Als ich angefangen habe, die Texte zu schreiben, sind diese universelleren Themen, wie du richtig erkannt hast, in Songtexten von Liedern wie 'Call Us Out Of Slumber', 'Miracle Of Life' oder dem Titelsong auf einmal aus mir herausgekommen und haben all diese Fragen über Gott, Blut, Hierarchien aufgeworfen und den Finger daraufgelegt, dass etwas nicht stimmt. Ich bin froh, dass diese Aussagen in meinem engeren Umfeld, das politisch sehr divers ist, ausnahmslos positiv aufgenommen wurden. An dem Album ist nichts politisch, aber Politik beeinflusst heutzutage alles und jeden, und egal ob die Leute politisch eher links oder eher rechts stehen, jeder hat in der Musik und den Texten etwas gefunden, das ihn anspricht. Hier sind wir dann auch wieder beim Albumtitel, "Concord" gleich Harmonie, ich wollte etwas finden, worüber die Leute zusammenkommen und vereint werden, denn nur so werden wir uns am Ende retten können.Als ich dann beim Track 'Weeping Willow' angekommen bin, der ja von einer recht dramatischen Rachegeschichte handelt, ist das Album textlich im Wilden Westen angekommen.
'Weeping Willow' ist ein besonderes Stück, die Musik wurde zum Großteil von Chad geschrieben, der Text ist von mir und handelt vom ersten schwarzen Gesetzeshüter westlich des Mississippi. Sein Name war Bass Reeves und er war sehr effizient in seiner Arbeit, er hat viele Verbrecher und Gesetzlose verhaftet. Der Text handelt aber von seinem Sohn, der seine Frau ermordet hat, weil sie ihn betrogen hat und dann geflüchtet ist. Bass Reeves hat sich freiwillig gemeldet, um seinen Sohn zu jagen und dem Gesetz zu überstellen. Diesen Zwiespalt zwischen Pflichterfüllung, Schuld und Scham, die Bass als Vater gefühlt hat, fand ich interessant. Es gäbe über Bass Reeves so viel mehr zu erzählen, aber das hätte nicht in einen einzelnen Songtext gepasst, also habe ich mich auf diese Episode beschränkt. Bass hat einen Sohn tatsächlich gefangen und dieser wurde von einem Gericht zu lebenslanger Haft verurteilt – trotz allem hat sein Vater ihn regelmäßig im Gefängnis besucht und hat ihn nicht fallen gelassen. Er wurde aber nach 11 Jahren vorzeitig entlassen und hat ein danach ein gesetzestreues Leben geführt. Bass Reeves ist angeblich nie verwundet worden und ist im recht hohen Alter friedlich gestorben. Zumindest so friedlich, wie man damals sterben konnte.
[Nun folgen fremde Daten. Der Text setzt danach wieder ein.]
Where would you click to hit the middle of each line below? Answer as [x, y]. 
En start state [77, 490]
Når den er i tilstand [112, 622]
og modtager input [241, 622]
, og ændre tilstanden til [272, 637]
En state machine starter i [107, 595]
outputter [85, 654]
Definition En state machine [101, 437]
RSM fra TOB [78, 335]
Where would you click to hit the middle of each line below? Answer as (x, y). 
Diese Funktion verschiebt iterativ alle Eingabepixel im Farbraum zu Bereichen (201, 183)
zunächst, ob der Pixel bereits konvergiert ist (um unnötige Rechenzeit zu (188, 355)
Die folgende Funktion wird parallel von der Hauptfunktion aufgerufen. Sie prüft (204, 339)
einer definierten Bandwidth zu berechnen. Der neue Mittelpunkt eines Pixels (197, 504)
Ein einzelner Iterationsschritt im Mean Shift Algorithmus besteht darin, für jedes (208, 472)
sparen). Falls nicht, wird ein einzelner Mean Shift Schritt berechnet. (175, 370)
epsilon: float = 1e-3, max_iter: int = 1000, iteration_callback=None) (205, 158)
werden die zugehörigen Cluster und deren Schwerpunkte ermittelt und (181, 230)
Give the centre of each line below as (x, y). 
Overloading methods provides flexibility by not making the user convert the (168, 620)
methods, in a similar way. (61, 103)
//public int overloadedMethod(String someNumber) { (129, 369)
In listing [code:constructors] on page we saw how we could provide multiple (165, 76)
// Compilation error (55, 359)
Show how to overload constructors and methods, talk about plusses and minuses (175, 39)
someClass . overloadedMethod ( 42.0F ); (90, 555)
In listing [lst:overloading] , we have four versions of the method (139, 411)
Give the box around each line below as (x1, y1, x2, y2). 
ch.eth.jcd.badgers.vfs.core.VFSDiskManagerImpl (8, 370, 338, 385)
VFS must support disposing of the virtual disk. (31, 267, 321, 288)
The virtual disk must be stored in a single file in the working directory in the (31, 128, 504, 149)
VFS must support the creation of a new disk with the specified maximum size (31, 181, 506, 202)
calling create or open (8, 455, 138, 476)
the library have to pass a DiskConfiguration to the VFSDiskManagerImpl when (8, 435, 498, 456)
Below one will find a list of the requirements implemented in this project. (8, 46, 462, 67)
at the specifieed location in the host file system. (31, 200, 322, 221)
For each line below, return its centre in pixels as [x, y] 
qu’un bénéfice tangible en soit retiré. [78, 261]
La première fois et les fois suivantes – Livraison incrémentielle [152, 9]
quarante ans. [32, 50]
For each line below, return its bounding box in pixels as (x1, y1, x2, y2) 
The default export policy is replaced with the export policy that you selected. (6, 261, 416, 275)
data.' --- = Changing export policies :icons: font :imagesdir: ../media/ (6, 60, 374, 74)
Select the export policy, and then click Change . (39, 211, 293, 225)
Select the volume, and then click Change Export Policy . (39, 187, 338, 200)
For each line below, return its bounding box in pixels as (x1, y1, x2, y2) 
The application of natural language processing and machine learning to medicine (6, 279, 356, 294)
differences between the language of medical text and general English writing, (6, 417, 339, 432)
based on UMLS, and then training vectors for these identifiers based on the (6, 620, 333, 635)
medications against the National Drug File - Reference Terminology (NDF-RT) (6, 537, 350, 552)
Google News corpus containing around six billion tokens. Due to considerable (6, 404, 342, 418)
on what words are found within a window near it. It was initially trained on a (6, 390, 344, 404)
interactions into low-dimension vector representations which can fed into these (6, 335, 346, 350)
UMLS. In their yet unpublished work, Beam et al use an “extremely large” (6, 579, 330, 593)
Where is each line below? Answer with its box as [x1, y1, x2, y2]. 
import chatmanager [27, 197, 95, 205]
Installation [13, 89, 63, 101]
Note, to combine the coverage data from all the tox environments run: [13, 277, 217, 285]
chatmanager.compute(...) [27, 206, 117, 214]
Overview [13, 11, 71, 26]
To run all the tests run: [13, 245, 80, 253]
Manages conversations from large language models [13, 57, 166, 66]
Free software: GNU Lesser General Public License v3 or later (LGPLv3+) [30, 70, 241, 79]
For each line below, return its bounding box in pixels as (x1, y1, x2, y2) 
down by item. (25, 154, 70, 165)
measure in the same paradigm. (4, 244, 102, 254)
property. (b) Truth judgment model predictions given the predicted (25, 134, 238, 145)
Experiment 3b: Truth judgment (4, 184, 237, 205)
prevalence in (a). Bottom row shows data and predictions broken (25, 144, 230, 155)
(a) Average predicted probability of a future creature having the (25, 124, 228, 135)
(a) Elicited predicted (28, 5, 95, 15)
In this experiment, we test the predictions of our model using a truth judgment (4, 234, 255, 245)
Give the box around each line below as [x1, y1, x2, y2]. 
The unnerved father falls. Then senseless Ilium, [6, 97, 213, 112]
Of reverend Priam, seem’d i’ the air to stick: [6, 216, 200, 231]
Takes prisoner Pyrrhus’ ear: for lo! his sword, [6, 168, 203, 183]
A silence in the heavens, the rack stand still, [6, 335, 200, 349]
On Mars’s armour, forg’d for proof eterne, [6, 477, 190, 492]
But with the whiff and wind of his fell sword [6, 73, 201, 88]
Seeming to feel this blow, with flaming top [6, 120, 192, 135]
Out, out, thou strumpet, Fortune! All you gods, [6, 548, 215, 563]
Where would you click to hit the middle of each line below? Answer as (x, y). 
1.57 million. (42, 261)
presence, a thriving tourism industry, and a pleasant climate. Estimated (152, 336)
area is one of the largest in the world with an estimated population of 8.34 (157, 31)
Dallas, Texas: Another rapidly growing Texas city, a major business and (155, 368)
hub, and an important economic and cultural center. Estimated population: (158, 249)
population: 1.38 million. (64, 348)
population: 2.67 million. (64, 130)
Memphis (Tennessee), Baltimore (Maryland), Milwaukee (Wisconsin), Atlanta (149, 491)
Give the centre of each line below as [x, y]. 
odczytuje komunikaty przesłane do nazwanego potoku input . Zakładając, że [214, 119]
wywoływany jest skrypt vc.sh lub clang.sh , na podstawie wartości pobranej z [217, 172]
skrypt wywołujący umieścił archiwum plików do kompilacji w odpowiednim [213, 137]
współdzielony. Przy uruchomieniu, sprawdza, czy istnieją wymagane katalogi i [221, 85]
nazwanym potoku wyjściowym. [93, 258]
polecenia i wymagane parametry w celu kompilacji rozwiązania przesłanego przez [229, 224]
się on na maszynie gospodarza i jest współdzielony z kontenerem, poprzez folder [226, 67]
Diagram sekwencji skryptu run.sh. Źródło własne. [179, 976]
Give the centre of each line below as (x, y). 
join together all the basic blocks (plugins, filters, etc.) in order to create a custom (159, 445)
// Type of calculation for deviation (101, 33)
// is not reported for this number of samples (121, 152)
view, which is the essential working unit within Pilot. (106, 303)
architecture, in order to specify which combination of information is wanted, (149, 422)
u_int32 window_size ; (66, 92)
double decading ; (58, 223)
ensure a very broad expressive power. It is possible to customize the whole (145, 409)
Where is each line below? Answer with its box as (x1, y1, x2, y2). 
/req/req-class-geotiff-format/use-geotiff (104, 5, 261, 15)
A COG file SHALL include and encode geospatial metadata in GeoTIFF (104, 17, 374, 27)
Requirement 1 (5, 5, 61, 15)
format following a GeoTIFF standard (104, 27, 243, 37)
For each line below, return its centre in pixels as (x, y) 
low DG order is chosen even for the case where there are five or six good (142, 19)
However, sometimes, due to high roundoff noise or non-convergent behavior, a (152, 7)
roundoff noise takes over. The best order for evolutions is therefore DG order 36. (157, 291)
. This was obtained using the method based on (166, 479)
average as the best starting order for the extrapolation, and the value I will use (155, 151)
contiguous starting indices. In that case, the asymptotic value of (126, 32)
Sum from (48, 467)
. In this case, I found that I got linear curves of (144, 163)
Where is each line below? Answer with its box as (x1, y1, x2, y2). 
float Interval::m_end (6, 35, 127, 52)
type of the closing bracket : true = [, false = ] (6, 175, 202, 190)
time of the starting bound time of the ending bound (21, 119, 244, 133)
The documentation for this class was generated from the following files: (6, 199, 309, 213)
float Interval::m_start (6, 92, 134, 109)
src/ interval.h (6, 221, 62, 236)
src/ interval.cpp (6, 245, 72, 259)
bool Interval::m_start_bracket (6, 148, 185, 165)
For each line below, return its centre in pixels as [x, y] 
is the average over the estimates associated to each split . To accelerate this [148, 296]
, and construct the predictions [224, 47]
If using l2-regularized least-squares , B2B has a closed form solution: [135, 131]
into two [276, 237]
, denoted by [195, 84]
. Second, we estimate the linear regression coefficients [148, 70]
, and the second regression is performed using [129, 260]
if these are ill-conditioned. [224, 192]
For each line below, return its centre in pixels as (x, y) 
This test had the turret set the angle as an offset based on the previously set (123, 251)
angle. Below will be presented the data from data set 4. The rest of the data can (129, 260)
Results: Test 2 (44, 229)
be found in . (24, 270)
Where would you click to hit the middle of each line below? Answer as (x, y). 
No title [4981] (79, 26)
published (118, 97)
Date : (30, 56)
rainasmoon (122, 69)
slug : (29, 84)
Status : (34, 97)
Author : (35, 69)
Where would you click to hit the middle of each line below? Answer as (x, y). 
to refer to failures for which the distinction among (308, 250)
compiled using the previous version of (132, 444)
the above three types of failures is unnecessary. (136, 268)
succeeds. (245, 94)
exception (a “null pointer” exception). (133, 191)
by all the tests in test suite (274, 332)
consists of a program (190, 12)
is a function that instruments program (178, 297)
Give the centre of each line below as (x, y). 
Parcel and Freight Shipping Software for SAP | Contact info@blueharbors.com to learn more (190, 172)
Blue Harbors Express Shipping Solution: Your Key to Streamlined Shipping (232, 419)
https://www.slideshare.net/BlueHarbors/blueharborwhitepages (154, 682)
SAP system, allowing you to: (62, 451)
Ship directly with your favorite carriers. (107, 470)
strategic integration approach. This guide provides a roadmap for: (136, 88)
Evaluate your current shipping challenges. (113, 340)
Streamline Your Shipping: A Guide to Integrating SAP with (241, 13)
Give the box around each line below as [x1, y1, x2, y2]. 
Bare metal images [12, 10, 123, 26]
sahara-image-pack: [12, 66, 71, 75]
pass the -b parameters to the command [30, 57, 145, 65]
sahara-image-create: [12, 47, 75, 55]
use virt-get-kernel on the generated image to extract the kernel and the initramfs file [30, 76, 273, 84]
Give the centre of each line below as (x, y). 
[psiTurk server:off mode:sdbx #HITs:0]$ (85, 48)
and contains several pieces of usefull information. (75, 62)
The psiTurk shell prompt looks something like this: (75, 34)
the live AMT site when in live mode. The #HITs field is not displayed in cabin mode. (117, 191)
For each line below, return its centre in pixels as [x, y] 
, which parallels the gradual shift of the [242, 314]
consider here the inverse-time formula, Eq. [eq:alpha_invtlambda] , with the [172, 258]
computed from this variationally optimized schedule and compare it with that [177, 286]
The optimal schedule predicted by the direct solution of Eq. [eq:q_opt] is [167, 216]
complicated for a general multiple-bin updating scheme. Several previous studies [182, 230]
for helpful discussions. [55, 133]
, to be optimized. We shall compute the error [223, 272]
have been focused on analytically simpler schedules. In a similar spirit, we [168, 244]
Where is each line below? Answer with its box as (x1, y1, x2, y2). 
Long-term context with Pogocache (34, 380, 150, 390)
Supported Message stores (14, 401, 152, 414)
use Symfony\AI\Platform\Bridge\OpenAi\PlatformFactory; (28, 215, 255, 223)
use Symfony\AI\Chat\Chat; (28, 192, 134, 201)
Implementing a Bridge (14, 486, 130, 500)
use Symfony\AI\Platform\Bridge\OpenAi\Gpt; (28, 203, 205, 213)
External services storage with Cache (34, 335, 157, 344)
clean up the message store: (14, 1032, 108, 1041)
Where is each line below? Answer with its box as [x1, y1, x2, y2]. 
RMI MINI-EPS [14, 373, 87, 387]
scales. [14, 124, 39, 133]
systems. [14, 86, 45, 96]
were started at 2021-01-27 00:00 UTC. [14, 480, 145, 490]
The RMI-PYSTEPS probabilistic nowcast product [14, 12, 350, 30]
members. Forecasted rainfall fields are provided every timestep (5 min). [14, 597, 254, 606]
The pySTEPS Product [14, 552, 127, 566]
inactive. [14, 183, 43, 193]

In 'Hold Your Smile' haben wir dann einen Text über ein klassisches Wester-Shoot-Out.
Das Stück behandelt den Film "Todeszug nach Juma" aus dem Jahr 2007. Ein großartiger Film und einer meiner Lieblingswestern. Ein weiters Stück, dass sich mit dem Wilden Westen beschäftigt, ist 'Sawtooth', in dem ich über den Geist der Pionierzeit singe, die Expansion nach Westen, im Guten wie auch im Schlechten, denn: es war nicht alles gut. Ich will die negativen Aspekte keinesfalls verschweigen, die die sogenannte Eroberung des Wilden Westens auf die Ureinwohner hatte. In 'Imperial' behandele ich die Entstehung der Geistertanzes-Bewegung, durch Wovoka, ein Mitglied des Paiute-Stammes, die im Endeffekt zum grausamen Massaker von Wounded Knee im Dezember 1890 geführt hat, und das Lied 'Blood Meridian' handelt vom gleichnamigen Buch von Cormac McCarthy.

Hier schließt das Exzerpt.